Life at Smallish Midwestern University (SMU) will be very, very different. The campus is compact, the sports teams aren't excellent. A lot of people wear the colors of Midwestern State's R1 University, located just an hour away from SMU. If next year I need to check the kind of data I had to check today, I will have to drive an hour to R1 University. I will have to find a new hospital, one unaffiliated with any university -- I've never done that before. And if I have to do legal research (which I often do), I'll again have to trek to R1 University. There is no fancy architecture at SMU (although my department will be moving into a brand-spanking-new "green" building in 2009) -- everything is neat, orderly, and practical, but nothing screams "major research institution" about the place. I will miss Doctoral University's prestige.

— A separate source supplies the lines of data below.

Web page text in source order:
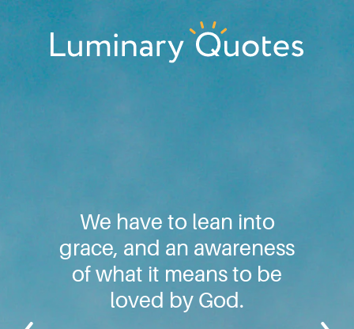
Skip
to
primary
navigation
Skip
to
main
content
Skip
to
footer
Luminary
Quotes
We have to lean into
grace, and an awareness
of what it means to be
loved by God.

Doctoral University has served me well -- paid my tuition, funded my research, paid for my health insurance (as well as T's and ST's), and given me a great education. I am sad that it is almost time to leave. But I know that opportunities abound at SMU, opportunities for me to pour myself into a new place and change it. I was perusing SMU's website the other day, and noticed one silly thing that made me feel very, very confident that I'd taken the right job: the official school colors at SMU are identical to Doctoral University's, and as luck would have it, the mascot looks similar, too. Home away from "Home."
Posted with care by Prof. Me @ 4/11/2006 12:06:00 PM  
5 Words of Wisdom:
  • At 1:33 PM, Blogger ArticulateDad said…

    Sweet words for a sweet transition. May the honeybees of life provide sufficient leavings for the journey.

     
  • At 1:40 PM, Blogger ABDmom said…

    Great post. I have much of the same feelings for BSU. I will miss this place, and I find every moment I set foot on campus to be terribly bittersweet as of late.

     
  • At 6:47 PM, Blogger Dr. Mon said…

    I agree--great post. I'm trying to catch on to what you and abdmom are feeling but it's just not happening. The only thing I'll miss is the library and I'm hoping that will be shortlived (doubt it though).

     
  • At 1:20 PM, Anonymous Anonymous said…

    1) Tell the (long story)! Tell the (long story)!

    2) Awww, don't harsh on Pine. :)

     
  • At 8:25 AM, Blogger Jeffrey said…

    I've always felt the same affection for Rice University. I never felt that way about my undergrad institution (Concordia College in Moorhead, MN). The debate team and friendships there were wonderful but the rest of the educational experience was sub-par. By contrast, Rice provided more than a cozy campus -- it provided a rigorous education. Once I was a year into the doctoral program, I looked around and realized I was in a place I enjoyed, and even though the overly-entitled undergrads could be a bit grating on occasion, this was a place that really cared about learning and discovery. I'm about to begin a position at a relatively new school, and I hope that I (and my students) end up developing the same fondness for it that I did for Rice.